* **RAW DATA**:
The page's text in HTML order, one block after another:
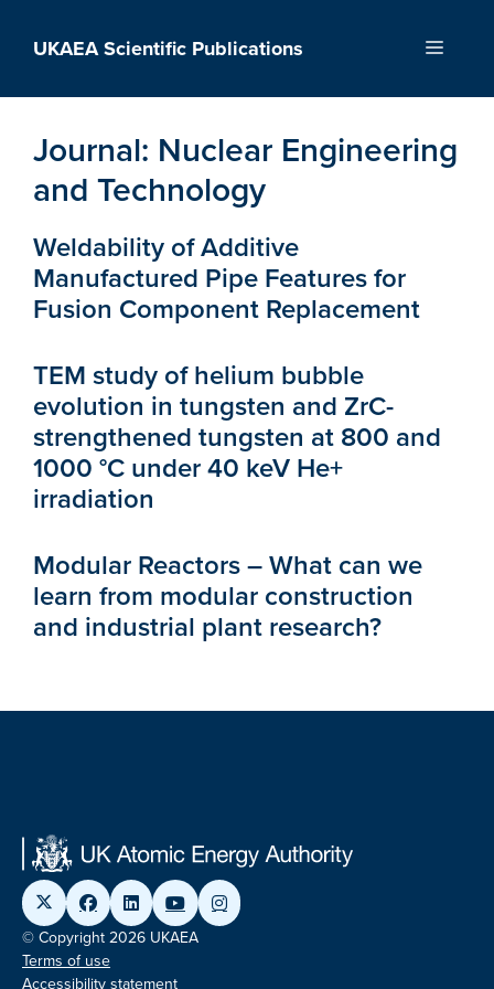
UKAEA Scientific Publications Menu
Journal: Nuclear Engineering
and Technology
Weldability of Additive
Manufactured Pipe Features for
Fusion Component Replacement
TEM study of helium bubble
evolution in tungsten and ZrC-
strengthened tungsten at 800 and
1000 °C under 40 keV He+
irradiation
Modular Reactors – What can we
learn from modular construction
and industrial plant research?
© Copyright 2026 UKAEA
Terms of use
Accessibility statement
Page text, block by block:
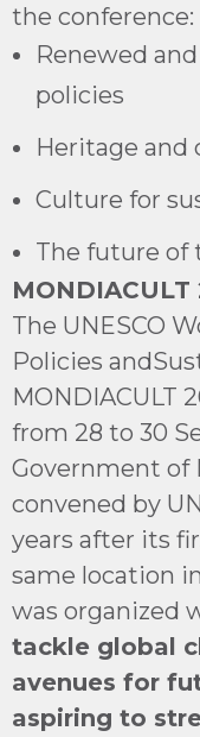
the conference:
Renewed
policies
Heritage and
Culture for
The future of
MONDIACULT
The UNESCO
Policies
MONDIACULT
from 28 to 30
Government of
convened by
years after its
same location
was organized
tackle global
avenues for
aspiring to
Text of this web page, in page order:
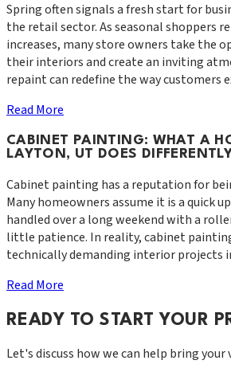
Spring often signals a fresh start for
the retail sector. As seasonal shoppers
increases, many store owners take the
their interiors and create an inviting
repaint can redefine the way customers
Read More
CABINET PAINTING: WHAT A
LAYTON, UT DOES
Cabinet painting has a reputation for
Many homeowners assume it is a quick
handled over a long weekend with a
little patience. In reality, cabinet
technically demanding interior projects
Read More
READY TO START YOUR
Let's discuss how we can help bring your
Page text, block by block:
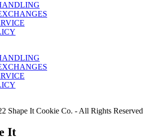
Shape It Cookie Co. - All Rights Reserved
It
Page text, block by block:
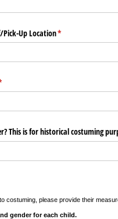
​Pick-Up Location*
(required)
This is for historical costuming
costuming, please provide their
gender for each child.
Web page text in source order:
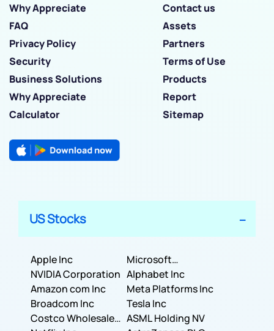
Why Appreciate
Contact us
FAQ
Assets
Privacy Policy
Partners
Security
Terms of Use
Business Solutions
Products
Why Appreciate
Report
Calculator
Sitemap
US Stocks
Apple Inc
Microsoft
Corporation
NVIDIA Corporation Alphabet Inc
Amazon com Inc
Meta Platforms Inc
Broadcom Inc
Tesla Inc
Costco Wholesale
ASML Holding NV
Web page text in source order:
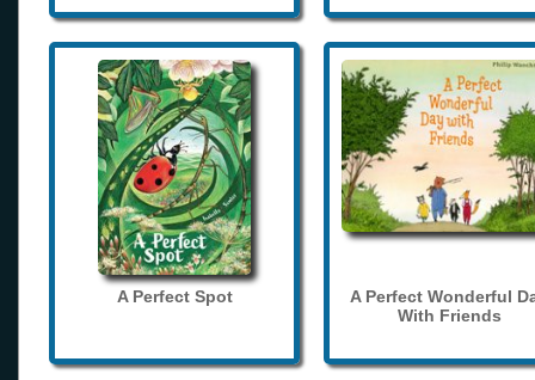
A Perfect Spot
A Perfect Wonderful
With Friends
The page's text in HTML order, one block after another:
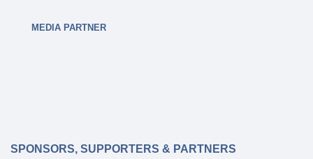
MEDIA PARTNER
SPONSORS, SUPPORTERS & PARTNERS
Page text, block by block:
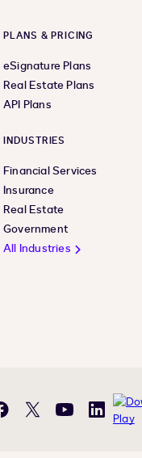
PLANS & PRICING
eSignature Plans
Real Estate Plans
API Plans
INDUSTRIES
Financial Services
Insurance
Real Estate
Government
All Industries
Facebook
X YouTubeLinkedIn
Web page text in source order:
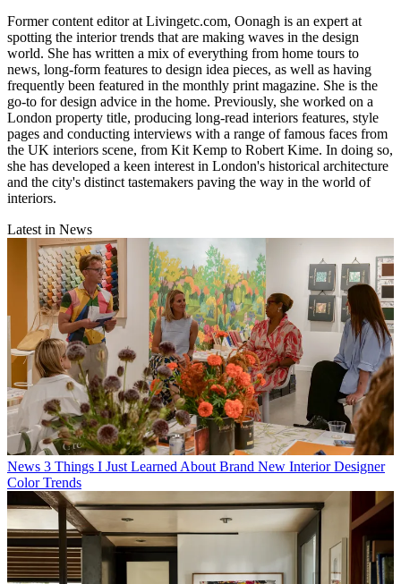
Former content editor at Livingetc.com, Oonagh is an expert at
spotting the interior trends that are making waves in the design
world. She has written a mix of everything from home tours to
news, long-form features to design idea pieces, as well as having
frequently been featured in the monthly print magazine. She is the
go-to for design advice in the home. Previously, she worked on a
London property title, producing long-read interiors features, style
pages and conducting interviews with a range of famous faces from
the UK interiors scene, from Kit Kemp to Robert Kime. In doing so,
she has developed a keen interest in London's historical architecture
and the city's distinct tastemakers paving the way in the world of
interiors.
Latest in News
News 3 Things I Just Learned About Brand New Interior Designer
Color Trends
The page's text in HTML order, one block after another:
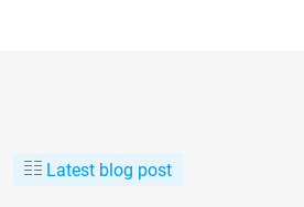
Latest blog post
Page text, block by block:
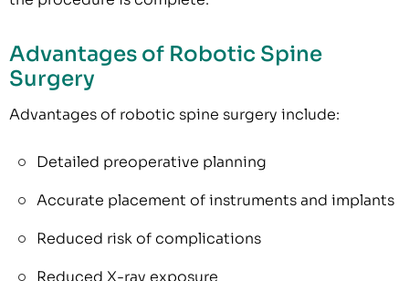
Advantages of Robotic Spine
Surgery
Advantages of robotic spine surgery include:
Detailed preoperative planning
Accurate placement of instruments and implants
Reduced risk of complications

* **TASK GOAL**: Output all the records, word for word, with no pictures in the copy.

* **RESULT FOR THIS TASK**:
The page's text in HTML order, one block after another:
UKAEA Scientific Publications Menu
Journal: Nuclear Engineering
and Technology
Weldability of Additive
Manufactured Pipe Features for
Fusion Component Replacement
TEM study of helium bubble
evolution in tungsten and ZrC-
strengthened tungsten at 800 and
1000 °C under 40 keV He+
irradiation
Modular Reactors – What can we
learn from modular construction
and industrial plant research?
© Copyright 2026 UKAEA
Terms of use
Accessibility statement
Page text, block by block:
the conference:
Renewed
policies
Heritage and
Culture for
The future of
MONDIACULT
The UNESCO
Policies
MONDIACULT
from 28 to 30
Government of
convened by
years after its
same location
was organized
tackle global
avenues for
aspiring to
Text of this web page, in page order:
Spring often signals a fresh start for
the retail sector. As seasonal shoppers
increases, many store owners take the
their interiors and create an inviting
repaint can redefine the way customers
Read More
CABINET PAINTING: WHAT A
LAYTON, UT DOES
Cabinet painting has a reputation for
Many homeowners assume it is a quick
handled over a long weekend with a
little patience. In reality, cabinet
technically demanding interior projects
Read More
READY TO START YOUR
Let's discuss how we can help bring your
Page text, block by block:
Shape It Cookie Co. - All Rights Reserved
It
Page text, block by block:
​Pick-Up Location*
(required)
This is for historical costuming
costuming, please provide their
gender for each child.
Web page text in source order:
Why Appreciate
Contact us
FAQ
Assets
Privacy Policy
Partners
Security
Terms of Use
Business Solutions
Products
Why Appreciate
Report
Calculator
Sitemap
US Stocks
Apple Inc
Microsoft
Corporation
NVIDIA Corporation Alphabet Inc
Amazon com Inc
Meta Platforms Inc
Broadcom Inc
Tesla Inc
Costco Wholesale
ASML Holding NV
Web page text in source order:
A Perfect Spot
A Perfect Wonderful
With Friends
The page's text in HTML order, one block after another:
MEDIA PARTNER
SPONSORS, SUPPORTERS & PARTNERS
Page text, block by block:
PLANS & PRICING
eSignature Plans
Real Estate Plans
API Plans
INDUSTRIES
Financial Services
Insurance
Real Estate
Government
All Industries
Facebook
X YouTubeLinkedIn
Web page text in source order:
Former content editor at Livingetc.com, Oonagh is an expert at
spotting the interior trends that are making waves in the design
world. She has written a mix of everything from home tours to
news, long-form features to design idea pieces, as well as having
frequently been featured in the monthly print magazine. She is the
go-to for design advice in the home. Previously, she worked on a
London property title, producing long-read interiors features, style
pages and conducting interviews with a range of famous faces from
the UK interiors scene, from Kit Kemp to Robert Kime. In doing so,
she has developed a keen interest in London's historical architecture
and the city's distinct tastemakers paving the way in the world of
interiors.
Latest in News
News 3 Things I Just Learned About Brand New Interior Designer
Color Trends
The page's text in HTML order, one block after another:
Latest blog post
Page text, block by block:
Advantages of Robotic Spine
Surgery
Advantages of robotic spine surgery include:
Detailed preoperative planning
Accurate placement of instruments and implants
Reduced risk of complications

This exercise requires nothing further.